Anche per questo non sorprendono le informazioni recentemente uscite sul Financial Times, riguardo alla preparazione con cui Taiwan intende in qualche odo dimostrare il proprio impegno a difendersi, attraverso un ingente acquisto di armamenti avanzati dagli Stati Uniti, tra cui cacciatorpediniere Aegis, radar Hawkeye e aerei F-35, per un valore complessivo che potrebbe superare i 15 miliardi di dollari. Questa mossa è stata pensata per inviare un messaggio chiaro alla nuova amministrazione Trump, evidenziando che Taipei è “seria” nel voler proteggersi dalla Cina — e dunque può meritarsi la reciprocità americana.

Anche l’amministrazione Biden ha usato miliardi di dollari in vendite di armi come forma per rafforzare il sostegno attraverso intese reciproche, ma ha anche approcciato la questione taiwanese sul piano più idealista, inserendola tra i benchmark dello scontro tra modelli — Democrazie contro sistemi alternativi — che fa da guida alle dinamiche internazionali attualmente. Mentre potrebbe considerare le rivendicazioni cinesi su Taiwan in modo meno articolato rispetto ai suoi predecessori — evitando dunque di trattarle in quanto parte di quello scontro, ma limitandole a questioni interne — tale prospettiva solleva preoccupazioni tra i sostenitori di una difesa strategica di Taiwan a Washington, in particolare a Capitol Hill.

Qualsiasi segnale da parte dell’amministrazione Trump di un ammorbidimento del sostegno degli Stati Uniti a Taiwan sarà un test dell’influenza della presidenza sui repubblicani al Congresso, dove ancora un’aliquota di politici è legata a posizioni più classiche e meno trumpiane. Il presidente della Camera, Mike Johnson, e il leader della maggioranza del Senato, Chuck Schumer, hanno incluso due disegni di legge specifici su Taiwan — il Taiwan Conflict Deterrence Act e il Taiwan Non-Discrimination Act — in un pacchetto di leggi che stanno cercando di approvare rapidamente come parte del National Defense Authorization Act.

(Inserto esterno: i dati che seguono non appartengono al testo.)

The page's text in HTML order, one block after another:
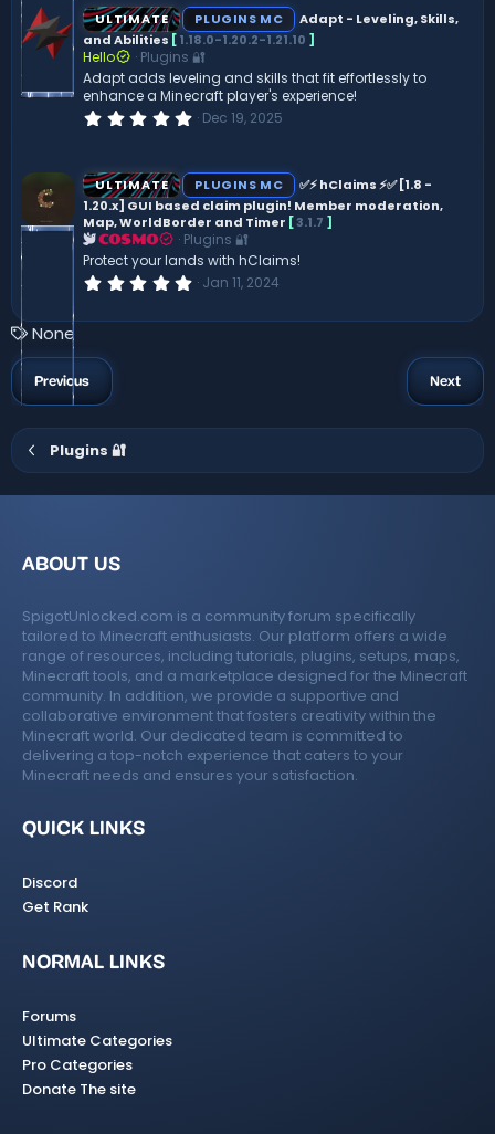
s
t
a
r
(
s
)
ULTIMATE PLUGINS MC
Adapt - Leveling, Skills,
and Abilities [1.18.0-1.20.2-1.21.10 ]
Hello
Plugins 🔐
Adapt adds leveling and skills that fit effortlessly to
enhance a Minecraft player's experience!
0
s
t
a
r
(
s
)
Dec 19, 2025
ULTIMATE PLUGINS MC
✅⚡ hClaims ⚡✅ [1.8 -
1.20.x] GUI based claim plugin! Member moderation,
Map, WorldBorder and Timer [3.1.7 ]
COSMO
Plugins 🔐
Protect your lands with hClaims!
0
0
)
Jan 11, 2024
T
a
g
s
None
Previous Next
Plugins 🔐
ABOUT US
SpigotUnlocked.com is a community forum specifically
tailored to Minecraft enthusiasts. Our platform offers a wide
range of resources, including tutorials, plugins, setups, maps,
Minecraft tools, and a marketplace designed for the Minecraft
community. In addition, we provide a supportive and
collaborative environment that fosters creativity within the
Minecraft world. Our dedicated team is committed to
delivering a top-notch experience that caters to your
Minecraft needs and ensures your satisfaction.
QUICK LINKS
Discord
Get Rank
NORMAL LINKS
Forums
Ultimate Categories
Pro Categories
Donate The site
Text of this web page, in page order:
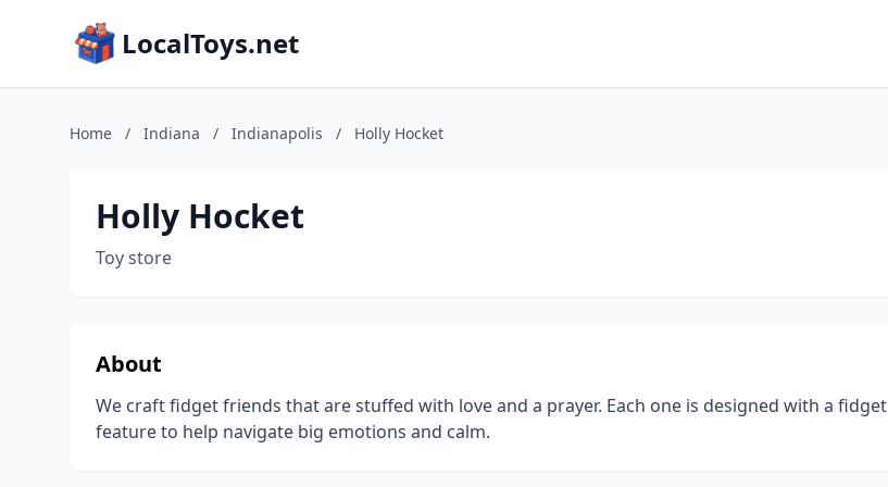
LocalToys.net
Home / Indiana / Indianapolis / Holly Hocket
Holly Hocket
Toy store
About
We craft fidget friends that are stuffed with love and a prayer. Each one is designed with a fidget
feature to help navigate big emotions and calm.
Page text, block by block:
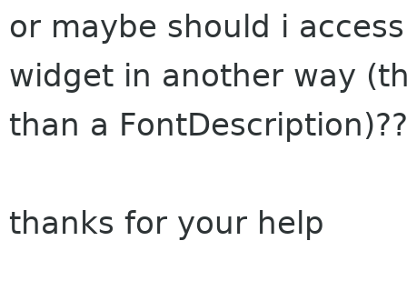
or maybe should i
widget in another way
than a FontDescription)??
thanks for your help
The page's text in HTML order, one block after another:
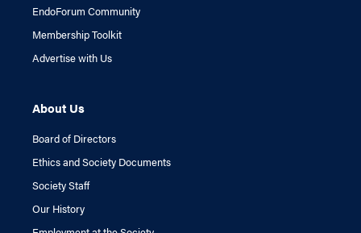
EndoForum Community
Membership Toolkit
Advertise with Us
About Us
Board of Directors
Ethics and Society Documents
Society Staff
Our History
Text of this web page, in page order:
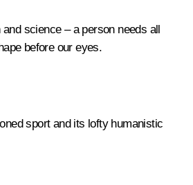
science – a person needs all
before our eyes.
sport and its lofty humanistic
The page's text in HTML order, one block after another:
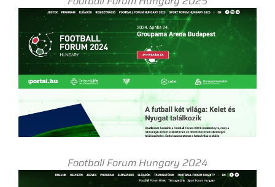
Football Forum Hungary 2024
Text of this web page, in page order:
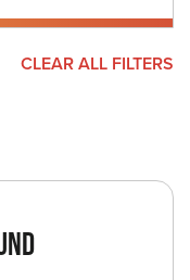
CLEAR ALL FILTERS
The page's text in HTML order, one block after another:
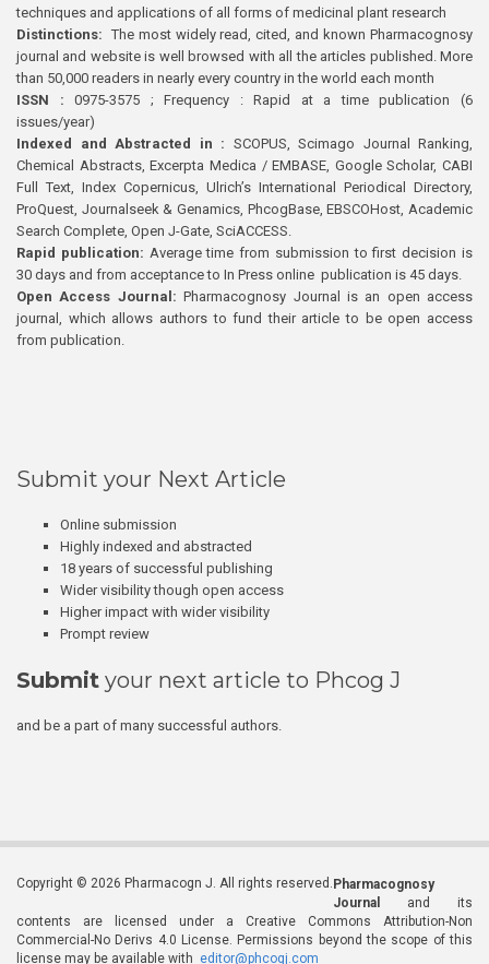
techniques and applications of all forms of medicinal plant research
Distinctions: The most widely read, cited, and known Pharmacognosy
journal and website is well browsed with all the articles published. More
than 50,000 readers in nearly every country in the world each month
ISSN : 0975-3575 ; Frequency : Rapid at a time publication (6
issues/year)
Indexed and Abstracted in : SCOPUS, Scimago Journal Ranking,
Chemical Abstracts, Excerpta Medica / EMBASE, Google Scholar, CABI
Full Text, Index Copernicus, Ulrich’s International Periodical Directory,
ProQuest, Journalseek & Genamics, PhcogBase, EBSCOHost, Academic
Search Complete, Open J-Gate, SciACCESS.
Rapid publication: Average time from submission to first decision is
30 days and from acceptance to In Press online publication is 45 days.
Open Access Journal:Pharmacognosy Journal is an open access
journal, which allows authors to fund their article to be open access
from publication.
Submit your Next Article
Online submission
Highly indexed and abstracted
18 years of successful publishing
Wider visibility though open access
Higher impact with wider visibility
Prompt review
Submit your next article to Phcog J
and be a part of many successful authors.
Copyright © 2026 Pharmacogn J. All rights reserved. Pharmacognosy
Journal
and its
contents are licensed under a Creative Commons Attribution-Non
Commercial-No Derivs 4.0 License. Permissions beyond the scope of this
license may be available with editor@phcogj.com
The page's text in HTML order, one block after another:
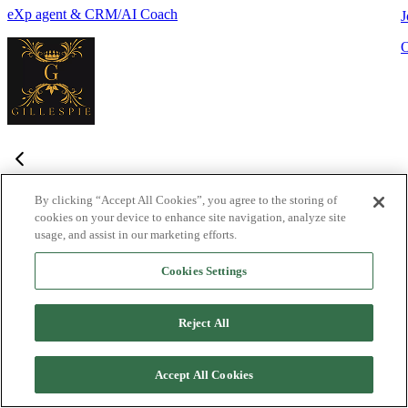
eXp agent & CRM/AI Coach
Frequently Asked Questions
Haven't found what you're looking for? Try the Lofty Help Center
What is Lofty and who is it designed for?
teams, and brokers. It combines lead generation, an intelligent
CRM, IDX websites, and automation tools into one integrated
By clicking “Accept All Cookies”, you agree to the storing of
cookies on your device to enhance site navigation, analyze site
usage, and assist in our marketing efforts.
Cookies Settings
Reject All
Accept All Cookies
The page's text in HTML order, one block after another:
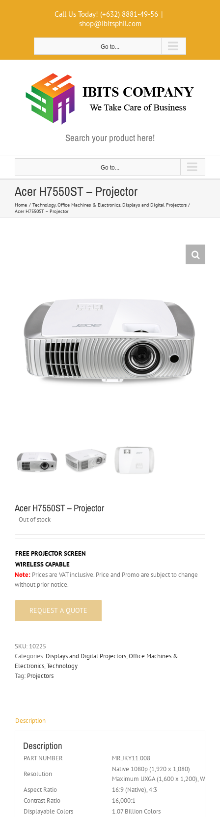
Call Us Today! (+632) 8881-49-56 |
shop@ibitsphil.com
Go to...
Search your product here!
Go to...
Acer H7550ST – Projector
Home Technology Office Machines & Electronics Displays and Digital Projectors
Acer H7550ST – Projector
Acer H7550ST – Projector
Out of stock
FREE PROJECTOR SCREEN
WIRELESS CAPABLE
Note: Prices are VAT inclusive. Price and Promo are subject to change
without prior notice.
SKU: 10225
Categories: Displays and Digital Projectors,Office Machines &
Electronics,Technology
Tag: Projectors
Description
Description
PART NUMBER
MR.JKY11.008
Resolution
Native 1080p (1,920 x 1,080)
Maximum UXGA (1,600 x 1,200),
Aspect Ratio
16:9 (Native), 4:3
Contrast Ratio
16,000:1
Displayable Colors
1.07 Billion Colors

Tuttavia, il governo di Taiwan intende dimostrarsi pubblicamente ottimista sulla vittoria di Trump. “La partnership di lunga data Taiwan-USA, costruita su valori e interessi condivisi, continuerà a servire come pietra angolare per la stabilità regionale”, ha detto il presidente di Taiwan Lai Ching-te in un post su X con cui si è congratulato per la vittoria di Trump. Nei giorni successivi, Lai ha ospitato a Taipei i ragazzi del “Next Generation Security Leaders Program” del Cnas, accompagnati dall’ammiraglio John Aquilino, già capo dell’Indo-Pacific Command. Questi contatti incrociati, guidati dai think tank e accompagnati da ex alti funzionari governativi americani, soprattutto del settore sicurezza e difesa, sono uno degli elementi di legame con cui da anni Taipei ha costruito il reticolato che struttura la partnership con Washington.

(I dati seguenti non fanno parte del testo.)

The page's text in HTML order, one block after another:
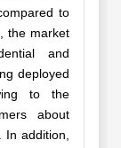
to
the market
and
deployed
to the
about
addition,
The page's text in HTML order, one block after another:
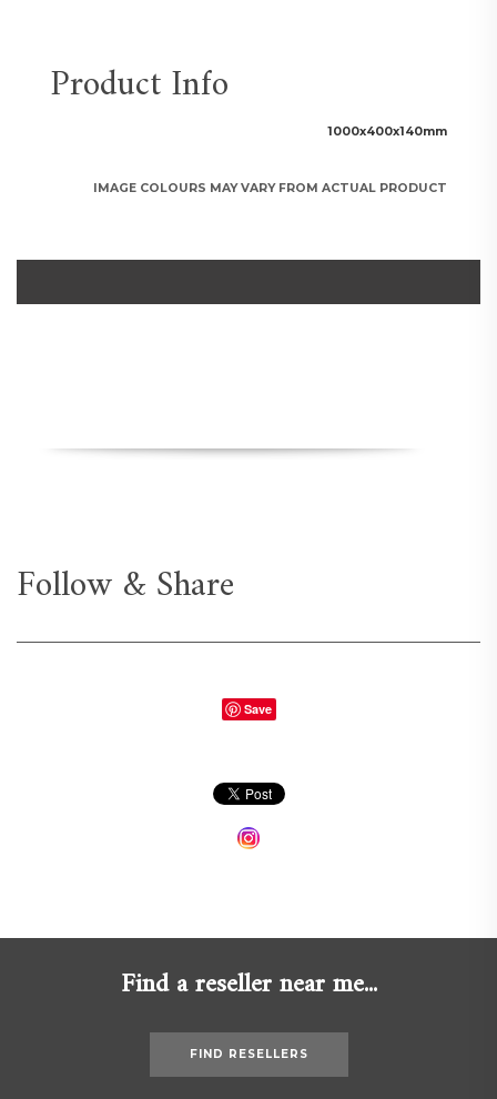
Product Info
1000x400x140mm
IMAGE COLOURS MAY VARY FROM ACTUAL PRODUCT
Follow & Share
Save
Find a reseller near me...
FIND RESELLERS
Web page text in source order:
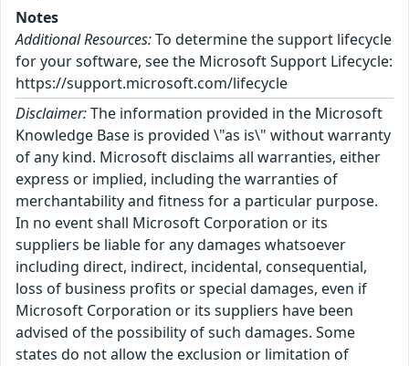
Notes
Additional Resources:To determine the support lifecycle
for your software, see the Microsoft Support Lifecycle:
https://support.microsoft.com/lifecycle
Disclaimer:The information provided in the Microsoft
Knowledge Base is provided \"as is\" without warranty
of any kind. Microsoft disclaims all warranties, either
express or implied, including the warranties of
merchantability and fitness for a particular purpose.
In no event shall Microsoft Corporation or its
suppliers be liable for any damages whatsoever
including direct, indirect, incidental, consequential,
loss of business profits or special damages, even if
Microsoft Corporation or its suppliers have been
advised of the possibility of such damages. Some
states do not allow the exclusion or limitation of
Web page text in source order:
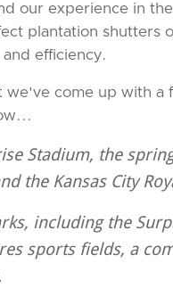
our experience in
plantation shutters
efficiency.
we've come up with a
Stadium, the
the Kansas City
including the
sports fields, a
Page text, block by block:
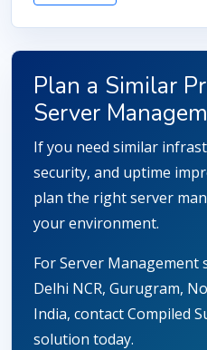
Plan a Similar
Server
If you need similar
security, and uptime
plan the right server
your environment.
For Server Management
Delhi NCR, Gurugram,
India, contact Compiled
solution today.
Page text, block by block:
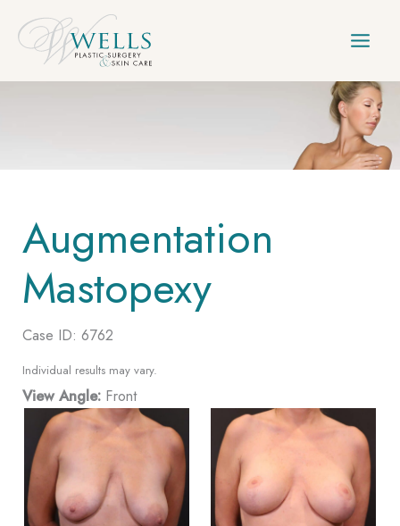
Augmentation
Mastopexy
Case ID: 6762
Individual results may vary.
View Angle: Front
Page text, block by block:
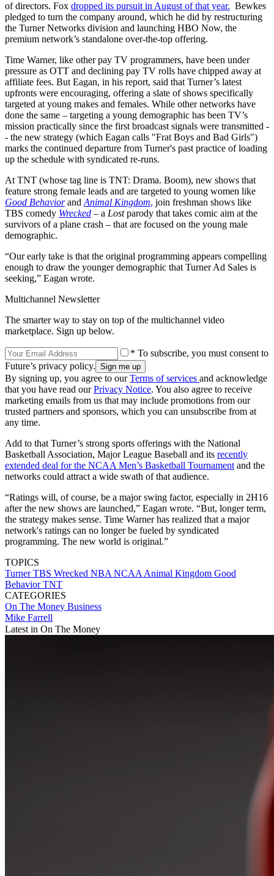
of directors. Fox dropped its pursuit in August of that year. Bewkes
pledged to turn the company around, which he did by restructuring
the Turner Networks division and launching HBO Now, the
premium network’s standalone over-the-top offering.
Time Warner, like other pay TV programmers, have been under
pressure as OTT and declining pay TV rolls have chipped away at
affiliate fees. But Eagan, in his report, said that Turner’s latest
upfronts were encouraging, offering a slate of shows specifically
targeted at young makes and females. While other networks have
done the same – targeting a young demographic has been TV’s
mission practically since the first broadcast signals were transmitted -
- the new strategy (which Eagan calls "Frat Boys and Bad Girls")
marks the continued departure from Turner's past practice of loading
up the schedule with syndicated re-runs.
At TNT (whose tag line is TNT: Drama. Boom), new shows that
feature strong female leads and are targeted to young women like
Good Behaviorand Animal Kingdom, join freshman shows like
TBS comedy Wrecked – a Lostparody that takes comic aim at the
survivors of a plane crash – that are focused on the young male
demographic.
“Our early take is that the original programming appears compelling
enough to draw the younger demographic that Turner Ad Sales is
seeking,” Eagan wrote.
Multichannel Newsletter
The smarter way to stay on top of the multichannel video
marketplace. Sign up below.
* To subscribe, you must consent to
Future’s privacy policy.
By signing up, you agree to ourTerms of services and acknowledge
that you have read ourPrivacy Notice. You also agree to receive
marketing emails from us that may include promotions from our
trusted partners and sponsors, which you can unsubscribe from at
any time.
Add to that Turner’s strong sports offerings with the National
Basketball Association, Major League Baseball and its recently
extended deal for the NCAA Men’s Basketball Tournament and the
networks could attract a wide swath of that audience.
“Ratings will, of course, be a major swing factor, especially in 2H16
after the new shows are launched,” Eagan wrote. “But, longer term,
the strategy makes sense. Time Warner has realized that a major
network's ratings can no longer be fueled by syndicated
programming. The new world is original.”
TOPICS
TurnerTBS Wrecked NBA NCAA Animal Kingdom Good
BehaviorTNT
CATEGORIES
On The Money Business
Mike Farrell
Latest in On The Money
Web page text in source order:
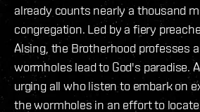
already counts nearly a thousand
congregation. Led by a fiery
Alsing, the Brotherhood professes
wormholes lead to God's paradise.
urging all who listen to embark on
the wormholes in an effort to
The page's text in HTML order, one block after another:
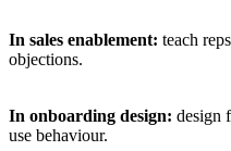
In sales enablement: teach
objections.
In onboarding design: design
use behaviour.
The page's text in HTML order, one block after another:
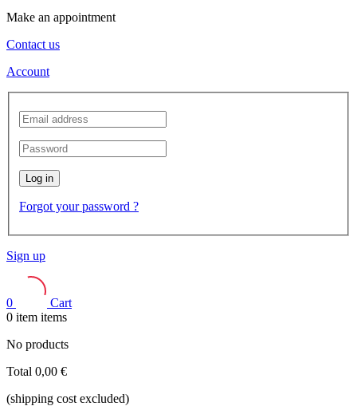
Make an appointment
Contact us
Account
Log in
Forgot your password ?
Sign up
0
Cart
0 item items
No products
Total 0,00 €
(shipping cost excluded)
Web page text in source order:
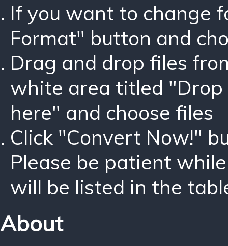
If you want to change
Format" button and
Drag and drop files
white area titled "Drop
here" and choose files
Click "Convert Now!"
Please be patient
will be listed in the
About

“Negli scorsi mesi a Taipei la tensione al ministero degli Esteri era alta: per la prima volta dal secondo dopoguerra, l’amministrazione taiwanese non aveva alcun contatto, nemmeno informale, con un candidato alla presidenza che i sondaggi indicavano come possibile vincitore”, spiega Stefano Pelaggi, docente della Sapienza e tra i massimi esperti delle dinamiche taiwanesi in Europa. Durante il suo ultimo mandato presidenziale, Tsai Ing-wen si era decisamente sbilanciata verso i Democratici, e la de facto ambasciatrice taiwanese a Washington, Hsiao Bi-khim, si era distinta per un attivismo con l’entourage di Biden e una proiezione sugli elementi valoriali — democrazia, diritti Lgbt e libertà di stampa — dei rapporti tra Taipei e Washington. “Una scelta che aveva dato risultati nel breve termine, ma che ha anche suscitato una serie di commenti da parte di Trump sul futuro di Taiwan”.

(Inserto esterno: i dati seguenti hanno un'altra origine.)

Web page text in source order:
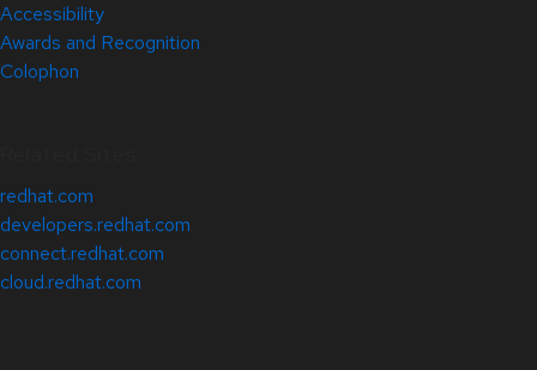
Accessibility
Awards and Recognition
Colophon
redhat.com
developers.redhat.com
connect.redhat.com
cloud.redhat.com
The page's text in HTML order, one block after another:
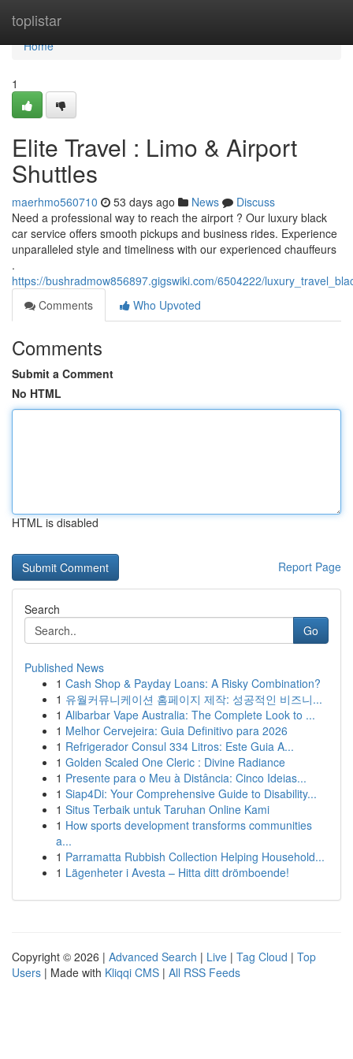
toplistar
Home
Home
1
Elite Travel : Limo & Airport
Shuttles
maerhmo560710 53 days ago News
Discuss
Need a professional way to reach the airport ? Our luxury black
car service offers smooth pickups and business rides. Experience
unparalleled style and timeliness with our experienced chauffeurs
.
https://bushradmow856897.gigswiki.com/6504222/
Comments
Who Upvoted
Comments
Submit a Comment
No HTML
HTML is disabled
Report Page
Search
Go
Published News
1 Cash Shop & Payday Loans: A Risky Combination?
1 유월커뮤니케이션 홈페이지 제작: 성공적인 비즈니...
1 Alibarbar Vape Australia: The Complete Look to ...
1 Melhor Cervejeira: Guia Definitivo para 2026
1 Refrigerador Consul 334 Litros: Este Guia A...
1 Golden Scaled One Cleric : Divine Radiance
1 Presente para o Meu à Distância: Cinco Ideias...
1 Siap4Di: Your Comprehensive Guide to Disability...
1 Situs Terbaik untuk Taruhan Online Kami
1 How sports development transforms communities
a...
1 Parramatta Rubbish Collection Helping Household...
1 Lägenheter i Avesta – Hitta ditt drömboende!
Copyright © 2026 | Advanced Search | Live | Tag Cloud | Top
Users | Made with Kliqqi CMS | All RSS Feeds
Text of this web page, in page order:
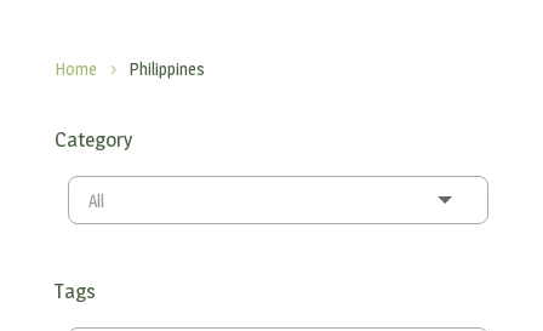
Home 5 Philippines
Category
All
Tags

A Taipei si è cercato disperatamente di stabilire un contatto con l’entourage del neo-eletto presidente nell’ultimo anno, commenta Pelaggi, ma Trump ha interrotto i rapporti con l’ambiente neoconservatore che, sin dai tempi di Reagan, aveva sostenuto la causa taiwanese nel Partito Repubblicano: “È lo stesso gruppo che facilitò la famosa telefonata tra Trump e Tsai”, spiega Pelaggi, secondo cui la questione taiwanese resterà comunque un elemento fondante della politica estera statunitense. Ma con tutta probabilità, l’attenzione si sposterà dagli elementi valoriali a quelli economici.

“Per la prima volta dal 1980, nel programma politico 2024 del Comitato Nazionale Repubblicano non viene menzionata Taiwan. L’isola sarà sicuramente indirizzata verso un sostanziale aumento delle spese per la difesa, verrà richiesto un significativo sforzo da parte delle aziende tech taiwanesi in termini di investimenti negli Stati Uniti, ma l’impegno bipartisan a difendere Taiwan dall’aggressione cinese non dovrebbe essere compromesso dalla presidenza Trump. Tuttavia, il delicato equilibrio semantico che regola le relazioni tra Pechino, Washington e Taipei sarà messo a dura prova dalle dichiarazioni estemporanee che il presidente eletto solitamente rilascia alla stampa globale”.

L’intervista al professor Pelaggi è tratta da “Effetto Trump nell’Indo-Pacifico”, l’ultima edizione di “Indo-Pacific Salad”

L’impegno bipartisan per la difesa di Taiwan subirà l’effetto Trump?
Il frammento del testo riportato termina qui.